| The input |

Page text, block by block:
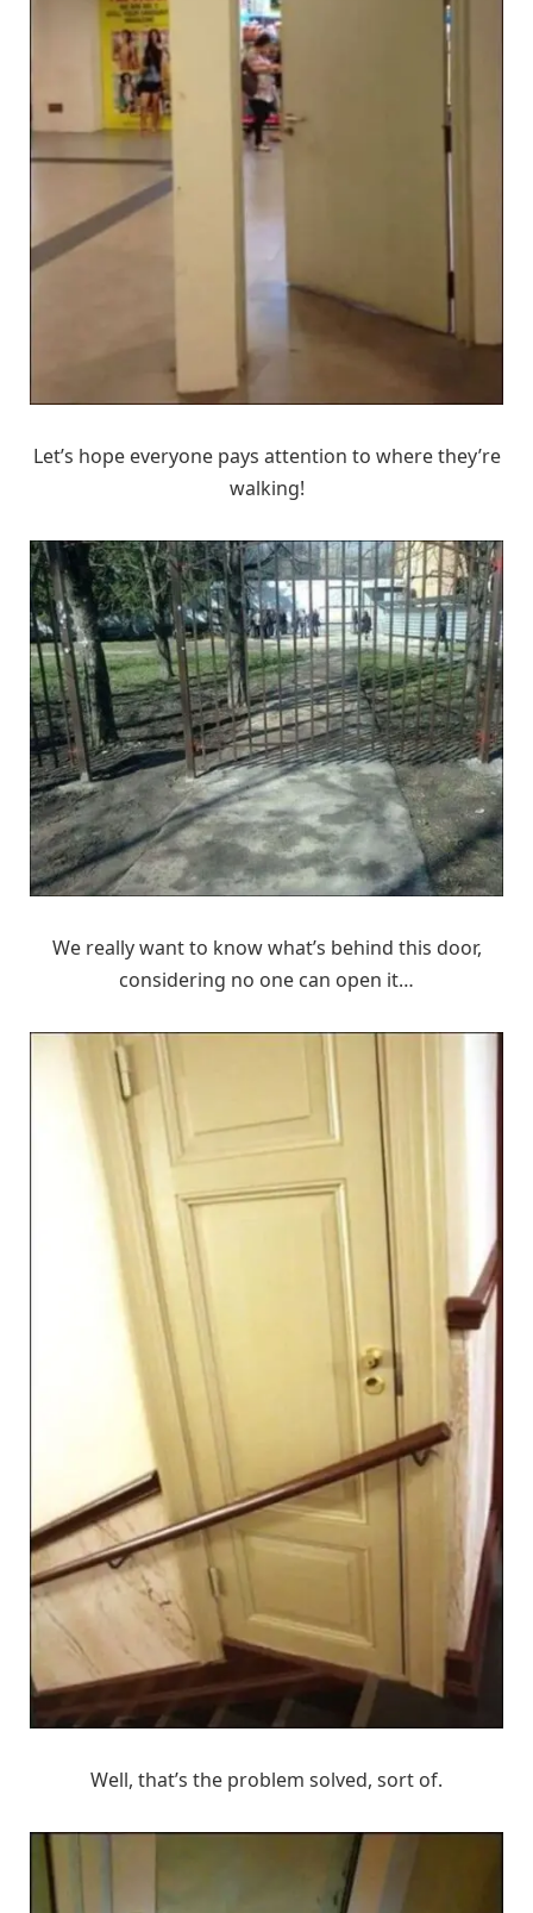
Let’s hope everyone pays attention to where they’re
walking!
We really want to know what’s behind this door,
considering no one can open it…
Well, that’s the problem solved, sort of.
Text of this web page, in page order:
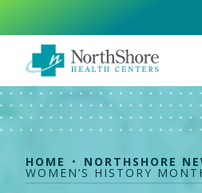
content
HOME NORTHSHORE
WOMEN’S HISTORY
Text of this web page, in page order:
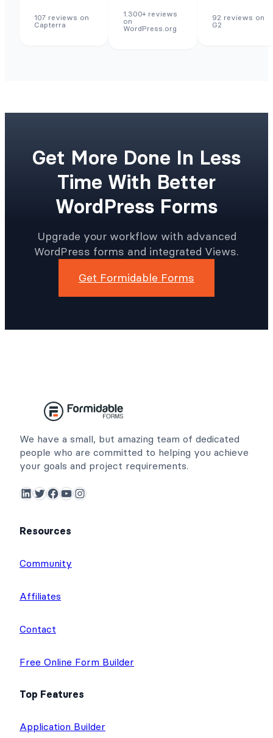
107 reviews on
Capterra
1.300+ reviews
on
WordPress.org
92 reviews on
G2
Get More Done In Less
Time With Better
WordPress Forms
Upgrade your workflow with advanced
WordPress forms and integrated Views.
Get Formidable Forms
We have a small, but amazing team of dedicated
people who are committed to helping you achieve
your goals and project requirements.
LinkedIn Twitter Facebook YouTube Instagram
Resources
Community
Affiliates
Contact
Free Online Form Builder
Top Features
Application Builder
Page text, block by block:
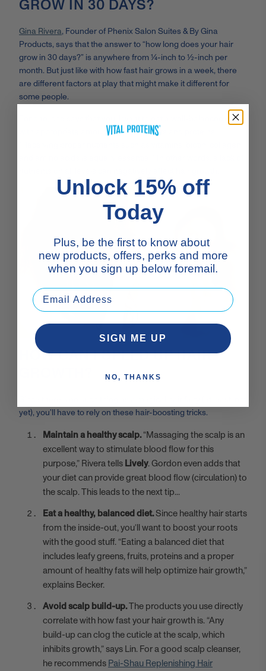
GROW IN 30 DAYS?
Gina Rivera, Founder of Phenix Salon Suites & By Gina
Products, says that the answer to “how long does your hair
grow in 30 days?” is anywhere from ¼-inch to ½-inch per
month. But just like with how fast hair grows in a week, there
are different factors at play that might make it different for
some people.
For one, she says that you’ll want to eat a well-balanced diet
with appropriate amounts of healthy fats and proteins:
HOW CAN I SPEED UP HAIR
yet), you’ll have to rely on these hair-boosting tricks.
Maintain a healthy scalp.“Massaging the scalp is an
excellent way to stimulate blood flow for this
purpose,” Rivera tellsLively. Gordon even adds that
your diet can provide great blood flow (circulation) to
the scalp. This leads to the next tip...
Eat a healthy, balanced diet.Since healthy hair starts
from the inside-out, you’ll want to boost your roots
with the good stuff. “Eating a balanced diet that
includes leafy greens, fruits, proteins and a proper
amount of healthy fats will help optimize hair growth,”
explains Becker.
Avoid scalp build-up.The products you use directly
correlate with how fast your hair growth is. “Any
build-up can clog the cuticle at the scalp, which
inhibits growth,” says Lin. For a good scalp cleanser,
he recommendsPai-Shau Replenishing Hair
Unlock 15% off
Today
Plus, be the first to know about
new products, offers, perks and more
when you sign up below foremail.
SIGN ME UP
NO, THANKS
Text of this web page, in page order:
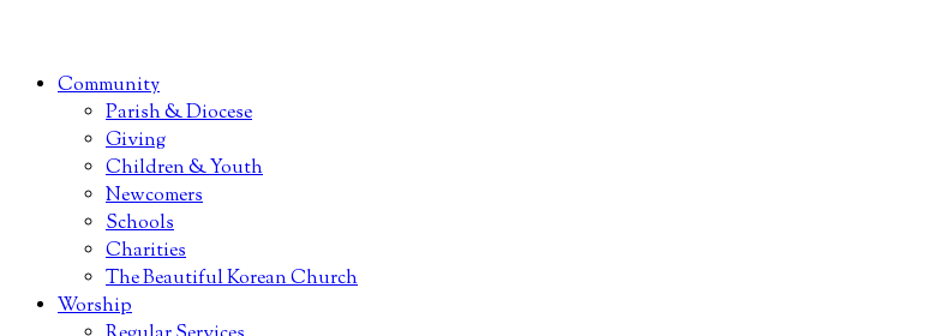
Community
Parish & Diocese
Giving
Children & Youth
Newcomers
Schools
Charities
The Beautiful Korean Church
Worship
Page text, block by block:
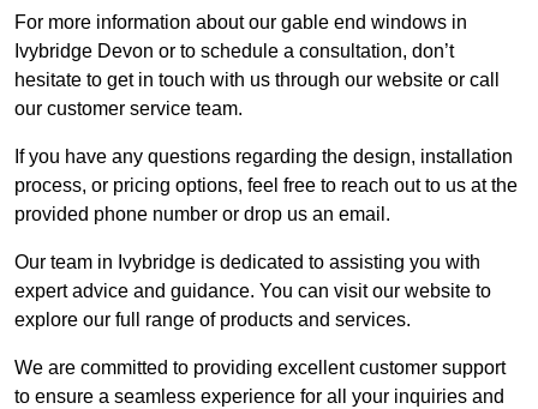
For more information about our gable end windows in
Ivybridge Devon or to schedule a consultation, don’t
hesitate to get in touch with us through our website or call
our customer service team.
If you have any questions regarding the design, installation
process, or pricing options, feel free to reach out to us at the
provided phone number or drop us an email.
Our team in Ivybridge is dedicated to assisting you with
expert advice and guidance. You can visit our website to
explore our full range of products and services.
We are committed to providing excellent customer support
to ensure a seamless experience for all your inquiries and
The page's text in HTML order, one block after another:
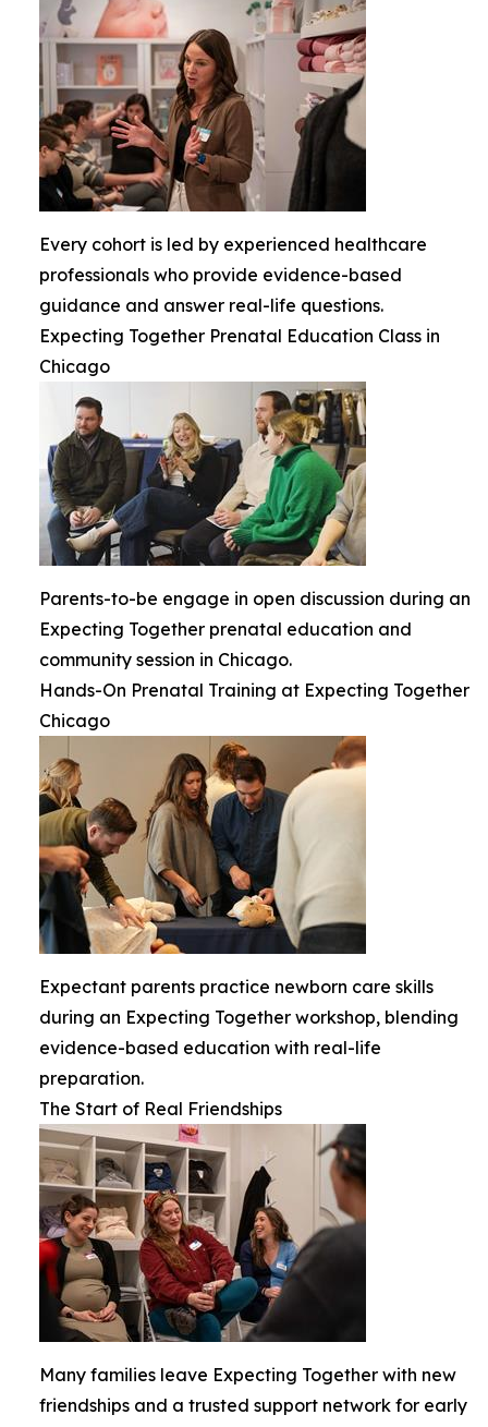
Every cohort is led by experienced healthcare
professionals who provide evidence-based
guidance and answer real-life questions.
Expecting Together Prenatal Education Class in
Chicago
Parents-to-be engage in open discussion during an
Expecting Together prenatal education and
community session in Chicago.
Hands-On Prenatal Training at Expecting Together
Chicago
Expectant parents practice newborn care skills
during an Expecting Together workshop, blending
evidence-based education with real-life
preparation.
The Start of Real Friendships
Many families leave Expecting Together with new
friendships and a trusted support network for early
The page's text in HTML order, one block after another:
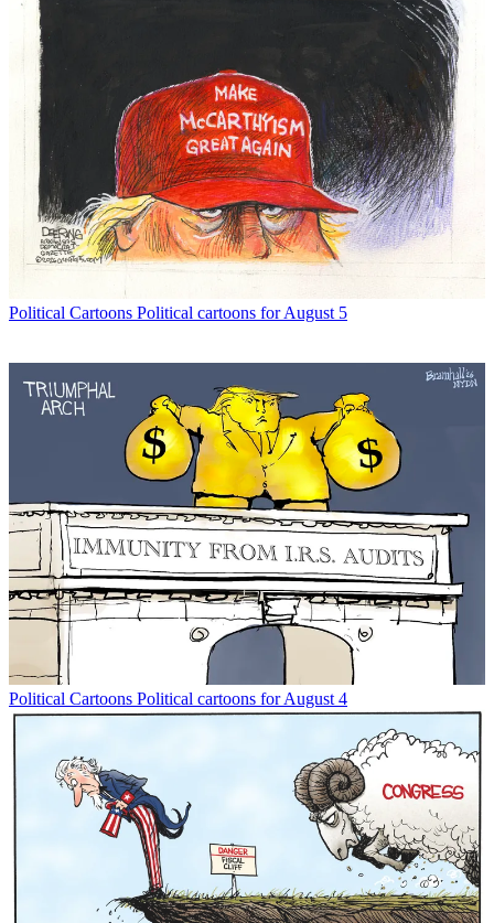
Political Cartoons Political cartoons for August 5
Political Cartoons Political cartoons for August 4
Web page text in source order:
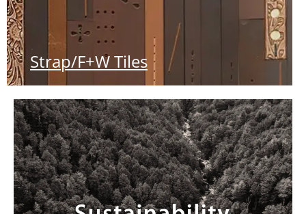
Strap/F+W Tiles
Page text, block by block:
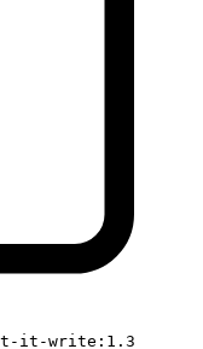
it-write:1.3
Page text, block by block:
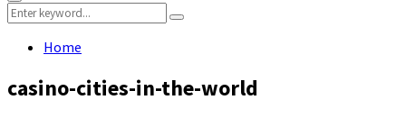
Primary
Menu
Search
for:
Search
Home
casino-cities-in-the-world
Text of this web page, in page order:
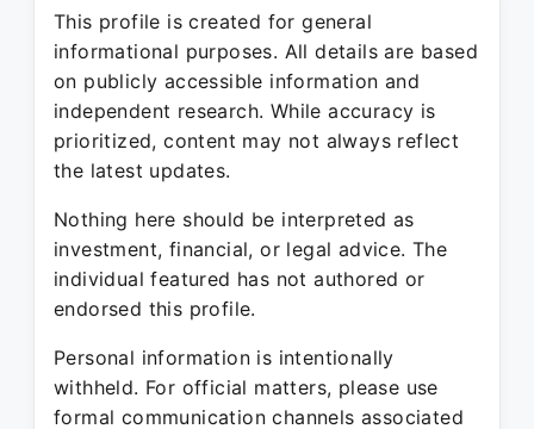
This profile is created for general
informational purposes. All details are based
on publicly accessible information and
independent research. While accuracy is
prioritized, content may not always reflect
the latest updates.
Nothing here should be interpreted as
investment, financial, or legal advice. The
individual featured has not authored or
endorsed this profile.
Personal information is intentionally
withheld. For official matters, please use
formal communication channels associated

| What to produce |
Line by line, output the material above exactly, passing over the pictures.

| Answer for this exercise |
Page text, block by block:
Let’s hope everyone pays attention to where they’re
walking!
We really want to know what’s behind this door,
considering no one can open it…
Well, that’s the problem solved, sort of.
Text of this web page, in page order:
content
HOME NORTHSHORE
WOMEN’S HISTORY
Text of this web page, in page order:
107 reviews on
Capterra
1.300+ reviews
on
WordPress.org
92 reviews on
G2
Get More Done In Less
Time With Better
WordPress Forms
Upgrade your workflow with advanced
WordPress forms and integrated Views.
Get Formidable Forms
We have a small, but amazing team of dedicated
people who are committed to helping you achieve
your goals and project requirements.
LinkedIn Twitter Facebook YouTube Instagram
Resources
Community
Affiliates
Contact
Free Online Form Builder
Top Features
Application Builder
Page text, block by block:
GROW IN 30 DAYS?
Gina Rivera, Founder of Phenix Salon Suites & By Gina
Products, says that the answer to “how long does your hair
grow in 30 days?” is anywhere from ¼-inch to ½-inch per
month. But just like with how fast hair grows in a week, there
are different factors at play that might make it different for
some people.
For one, she says that you’ll want to eat a well-balanced diet
with appropriate amounts of healthy fats and proteins:
HOW CAN I SPEED UP HAIR
yet), you’ll have to rely on these hair-boosting tricks.
Maintain a healthy scalp.“Massaging the scalp is an
excellent way to stimulate blood flow for this
purpose,” Rivera tellsLively. Gordon even adds that
your diet can provide great blood flow (circulation) to
the scalp. This leads to the next tip...
Eat a healthy, balanced diet.Since healthy hair starts
from the inside-out, you’ll want to boost your roots
with the good stuff. “Eating a balanced diet that
includes leafy greens, fruits, proteins and a proper
amount of healthy fats will help optimize hair growth,”
explains Becker.
Avoid scalp build-up.The products you use directly
correlate with how fast your hair growth is. “Any
build-up can clog the cuticle at the scalp, which
inhibits growth,” says Lin. For a good scalp cleanser,
he recommendsPai-Shau Replenishing Hair
Unlock 15% off
Today
Plus, be the first to know about
new products, offers, perks and more
when you sign up below foremail.
SIGN ME UP
NO, THANKS
Text of this web page, in page order:
Community
Parish & Diocese
Giving
Children & Youth
Newcomers
Schools
Charities
The Beautiful Korean Church
Worship
Page text, block by block:
For more information about our gable end windows in
Ivybridge Devon or to schedule a consultation, don’t
hesitate to get in touch with us through our website or call
our customer service team.
If you have any questions regarding the design, installation
process, or pricing options, feel free to reach out to us at the
provided phone number or drop us an email.
Our team in Ivybridge is dedicated to assisting you with
expert advice and guidance. You can visit our website to
explore our full range of products and services.
We are committed to providing excellent customer support
to ensure a seamless experience for all your inquiries and
The page's text in HTML order, one block after another:
Every cohort is led by experienced healthcare
professionals who provide evidence-based
guidance and answer real-life questions.
Expecting Together Prenatal Education Class in
Chicago
Parents-to-be engage in open discussion during an
Expecting Together prenatal education and
community session in Chicago.
Hands-On Prenatal Training at Expecting Together
Chicago
Expectant parents practice newborn care skills
during an Expecting Together workshop, blending
evidence-based education with real-life
preparation.
The Start of Real Friendships
Many families leave Expecting Together with new
friendships and a trusted support network for early
The page's text in HTML order, one block after another:
Political Cartoons Political cartoons for August 5
Political Cartoons Political cartoons for August 4
Web page text in source order:
Strap/F+W Tiles
Page text, block by block:
it-write:1.3
Page text, block by block:
Primary
Menu
Search
for:
Search
Home
casino-cities-in-the-world
Text of this web page, in page order:
This profile is created for general
informational purposes. All details are based
on publicly accessible information and
independent research. While accuracy is
prioritized, content may not always reflect
the latest updates.
Nothing here should be interpreted as
investment, financial, or legal advice. The
individual featured has not authored or
endorsed this profile.
Personal information is intentionally
withheld. For official matters, please use
formal communication channels associated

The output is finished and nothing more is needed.